What you are asked to do: Every line below that carries the word "months" needs to be copied.
[Records Boundary: Start]
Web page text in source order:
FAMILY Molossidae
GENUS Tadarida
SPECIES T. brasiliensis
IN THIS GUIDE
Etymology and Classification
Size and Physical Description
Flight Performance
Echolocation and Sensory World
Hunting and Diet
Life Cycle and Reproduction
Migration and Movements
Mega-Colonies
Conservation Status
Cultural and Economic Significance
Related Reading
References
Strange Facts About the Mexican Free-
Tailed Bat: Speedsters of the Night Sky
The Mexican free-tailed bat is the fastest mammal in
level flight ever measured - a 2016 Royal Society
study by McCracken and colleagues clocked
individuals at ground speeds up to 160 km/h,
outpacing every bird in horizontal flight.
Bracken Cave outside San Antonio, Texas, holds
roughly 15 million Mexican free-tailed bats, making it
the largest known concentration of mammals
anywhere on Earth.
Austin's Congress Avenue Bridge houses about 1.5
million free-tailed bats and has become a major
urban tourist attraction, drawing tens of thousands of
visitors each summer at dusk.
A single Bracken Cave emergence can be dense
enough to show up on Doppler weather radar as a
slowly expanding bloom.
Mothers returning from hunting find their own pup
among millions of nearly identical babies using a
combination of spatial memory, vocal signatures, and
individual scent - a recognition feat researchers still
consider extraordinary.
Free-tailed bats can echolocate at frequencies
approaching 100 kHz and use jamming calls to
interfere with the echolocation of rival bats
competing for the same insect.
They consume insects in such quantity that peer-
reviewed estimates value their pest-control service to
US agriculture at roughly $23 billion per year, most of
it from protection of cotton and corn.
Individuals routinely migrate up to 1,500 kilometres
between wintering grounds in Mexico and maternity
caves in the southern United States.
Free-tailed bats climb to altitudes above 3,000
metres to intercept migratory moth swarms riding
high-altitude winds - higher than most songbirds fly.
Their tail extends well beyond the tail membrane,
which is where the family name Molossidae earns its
[Records Boundary: End]
[Records Boundary: Start]
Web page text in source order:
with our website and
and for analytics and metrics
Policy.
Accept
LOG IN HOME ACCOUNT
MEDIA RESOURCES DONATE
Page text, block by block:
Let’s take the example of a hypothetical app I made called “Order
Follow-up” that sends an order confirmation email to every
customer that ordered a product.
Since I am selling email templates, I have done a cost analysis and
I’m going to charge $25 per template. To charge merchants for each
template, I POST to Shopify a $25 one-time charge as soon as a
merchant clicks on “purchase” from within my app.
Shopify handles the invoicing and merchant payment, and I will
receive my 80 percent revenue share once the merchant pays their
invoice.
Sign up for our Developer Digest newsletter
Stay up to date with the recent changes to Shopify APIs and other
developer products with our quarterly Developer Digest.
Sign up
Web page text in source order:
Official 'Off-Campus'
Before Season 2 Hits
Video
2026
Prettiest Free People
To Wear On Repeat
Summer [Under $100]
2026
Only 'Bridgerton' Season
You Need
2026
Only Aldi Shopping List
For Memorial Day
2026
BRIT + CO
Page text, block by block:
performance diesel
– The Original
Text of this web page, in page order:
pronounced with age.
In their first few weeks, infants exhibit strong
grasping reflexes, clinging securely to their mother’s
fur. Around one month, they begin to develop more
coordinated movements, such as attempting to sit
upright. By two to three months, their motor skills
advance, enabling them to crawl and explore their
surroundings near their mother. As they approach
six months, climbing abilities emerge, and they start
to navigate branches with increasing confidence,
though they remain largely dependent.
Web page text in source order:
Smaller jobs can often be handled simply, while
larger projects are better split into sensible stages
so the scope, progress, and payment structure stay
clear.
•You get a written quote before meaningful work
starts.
[Records Boundary: End]
Solution to the exercise:
upright. By two to three months, their motor skills
six months, climbing abilities emerge, and they start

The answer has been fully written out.